First, we evaluate the structure of the raw data set to check for missing values before any cleaning.
glimpse(airquality)
## Rows: 153
## Columns: 6
## $ Ozone <int> 41, 36, 12, 18, NA, 28, 23, 19, 8, NA, 7, 16, 11, 14, 18, 14, …
## $ Solar.R <int> 190, 118, 149, 313, NA, NA, 299, 99, 19, 194, NA, 256, 290, 27…
## $ Wind <dbl> 7.4, 8.0, 12.6, 11.5, 14.3, 14.9, 8.6, 13.8, 20.1, 8.6, 6.9, 9…
## $ Temp <int> 67, 72, 74, 62, 56, 66, 65, 59, 61, 69, 74, 69, 66, 68, 58, 64…
## $ Month <int> 5, 5, 5, 5, 5, 5, 5, 5, 5, 5, 5, 5, 5, 5, 5, 5, 5, 5, 5, 5, 5,…
## $ Day <int> 1, 2, 3, 4, 5, 6, 7, 8, 9, 10, 11, 12, 13, 14, 15, 16, 17, 18,…
clean <- drop_na(airquality)
Month is stored as a numeric variable. To ensure correct interpretation at the regression stage, we convert it to a factor.
clean$Month <- as.factor(clean$Month)
str(clean)
## 'data.frame': 111 obs. of 6 variables:
## $ Ozone : int 41 36 12 18 23 19 8 16 11 14 ...
## $ Solar.R: int 190 118 149 313 299 99 19 256 290 274 ...
## $ Wind : num 7.4 8 12.6 11.5 8.6 13.8 20.1 9.7 9.2 10.9 ...
## $ Temp : int 67 72 74 62 65 59 61 69 66 68 ...
## $ Month : Factor w/ 5 levels "5","6","7","8",..: 1 1 1 1 1 1 1 1 1 1 ...
## $ Day : int 1 2 3 4 7 8 9 12 13 14 ...
We create a binary variable classifying each day’s ozone level as “Good” or “Bad” relative to the dataset mean.
x <- mean(clean$Ozone)
clean$Exposure_levels <- as.factor(ifelse(clean$Ozone > x, "Bad", "Good"))

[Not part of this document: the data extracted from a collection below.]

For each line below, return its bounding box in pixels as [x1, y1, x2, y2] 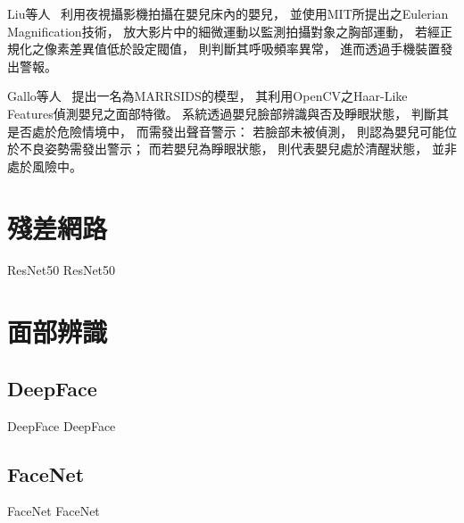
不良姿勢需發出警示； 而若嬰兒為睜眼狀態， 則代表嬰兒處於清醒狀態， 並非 [19, 139, 457, 158]
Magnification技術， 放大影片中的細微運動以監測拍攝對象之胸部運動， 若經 [7, 21, 440, 40]
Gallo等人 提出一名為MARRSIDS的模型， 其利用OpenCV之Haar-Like [7, 87, 408, 105]
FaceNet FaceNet [7, 502, 100, 520]
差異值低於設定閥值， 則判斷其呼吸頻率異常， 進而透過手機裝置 [69, 39, 441, 58]
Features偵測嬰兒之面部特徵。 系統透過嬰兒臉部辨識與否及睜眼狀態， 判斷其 [7, 104, 449, 122]
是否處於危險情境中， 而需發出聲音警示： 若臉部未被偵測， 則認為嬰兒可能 [7, 121, 444, 140]
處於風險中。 [7, 156, 82, 175]
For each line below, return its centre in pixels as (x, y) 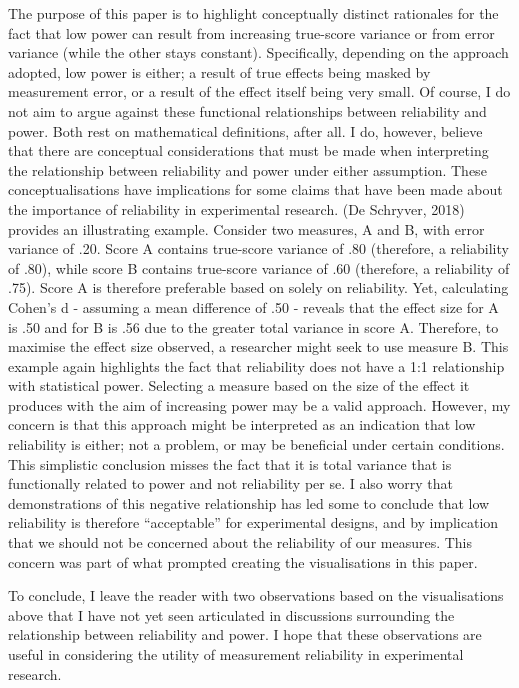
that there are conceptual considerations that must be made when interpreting (248, 150)
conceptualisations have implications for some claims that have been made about (255, 189)
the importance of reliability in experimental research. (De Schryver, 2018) (236, 208)
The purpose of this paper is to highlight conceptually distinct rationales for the (253, 13)
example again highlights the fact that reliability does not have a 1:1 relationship (256, 365)
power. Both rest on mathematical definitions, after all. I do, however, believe (245, 130)
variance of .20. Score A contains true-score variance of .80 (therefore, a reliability (258, 248)
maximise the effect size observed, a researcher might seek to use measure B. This (258, 346)
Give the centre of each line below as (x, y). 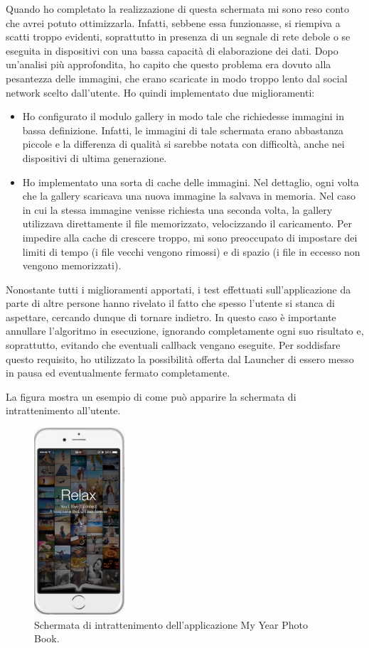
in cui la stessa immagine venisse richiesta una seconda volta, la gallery (177, 209)
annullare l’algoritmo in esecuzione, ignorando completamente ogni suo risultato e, (185, 331)
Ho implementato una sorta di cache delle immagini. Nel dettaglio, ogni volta (191, 182)
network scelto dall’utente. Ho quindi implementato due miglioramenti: (160, 92)
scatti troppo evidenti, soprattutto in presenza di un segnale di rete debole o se (178, 37)
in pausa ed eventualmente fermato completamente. (118, 373)
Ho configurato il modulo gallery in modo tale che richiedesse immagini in (183, 116)
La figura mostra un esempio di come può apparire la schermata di (151, 396)
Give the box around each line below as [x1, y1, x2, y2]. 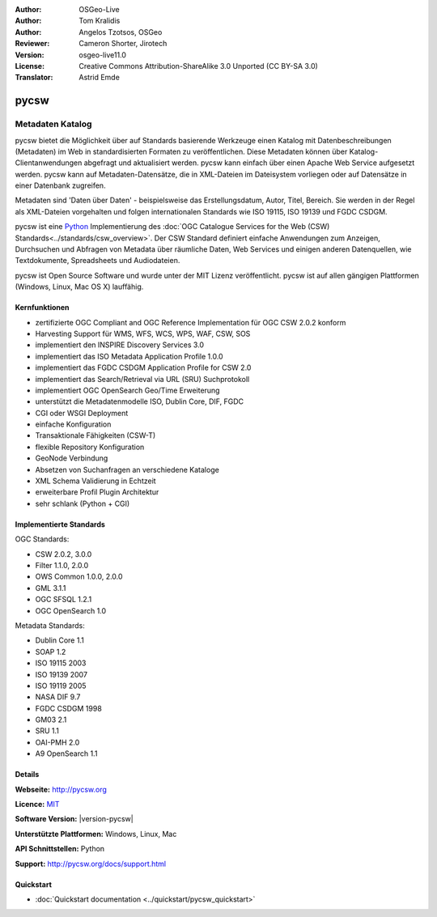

We run a linear regression to examine how solar radiation, wind speed, temperature, and month predict ozone levels.
model <- lm(Ozone ~ Solar.R + Wind + Temp + Month, data = clean)
summary(model)
##
## Call:
## lm(formula = Ozone ~ Solar.R + Wind + Temp + Month, data = clean)
##
## Residuals:
## Min 1Q Median 3Q Max
## -40.344 -13.495 -3.165 10.399 92.689
##
## Coefficients:
## Estimate Std. Error t value Pr(>|t|)
## (Intercept) -74.23481 26.10184 -2.844 0.00537 **
## Solar.R 0.05222 0.02367 2.206 0.02957 *
## Wind -3.10872 0.66009 -4.710 7.78e-06 ***
## Temp 1.87511 0.34073 5.503 2.74e-07 ***
## Month6 -14.75895 9.12269 -1.618 0.10876
## Month7 -8.74861 7.82906 -1.117 0.26640
## Month8 -4.19654 8.14693 -0.515 0.60758
## Month9 -15.96728 6.65561 -2.399 0.01823 *
## ---
## Signif. codes: 0 '***' 0.001 '**' 0.01 '*' 0.05 '.' 0.1 ' ' 1
##
## Residual standard error: 20.72 on 103 degrees of freedom
## Multiple R-squared: 0.6369, Adjusted R-squared: 0.6122
## F-statistic: 25.81 on 7 and 103 DF, p-value: < 2.2e-16
The regression model explains 63.7% of the variation in ozone levels (Adjusted R-squared: 0.61), which is a strong fit for environmental data of this kind. Temperature is the strongest and most significant predictor — each one degree Fahrenheit increase is associated with 1.88 additional ozone units (p < 0.001). This aligns with the well-established chemistry of ground-level ozone formation, which accelerates in heat. Wind has a strong negative effect — each unit increase in wind speed reduces ozone by 3.11 units (p < 0.001). This is consistent with the dispersal effect of wind on atmospheric pollutants. Solar radiation has a smaller but statistically significant positive effect (0.05 units per unit of radiation, p = 0.03), confirming that sunlight contributes to ozone formation even after controlling for temperature. Monthly variation is partially significant. September shows meaningfully lower ozone than the baseline month of May (p = 0.02), but June, July, and August do not show statistically significant differences from May after controlling for temperature and wind — suggesting that the seasonal effect is largely captured by those two variables.
This analysis uses a small historical dataset (153 observations, reduced further after dropping NAs) from a single city. The findings should not be generalised beyond this context. Additionally, dropping NA values rather than imputing them may introduce bias if missingness is not random. Future work could explore multiple imputation methods and a larger, more recent dataset.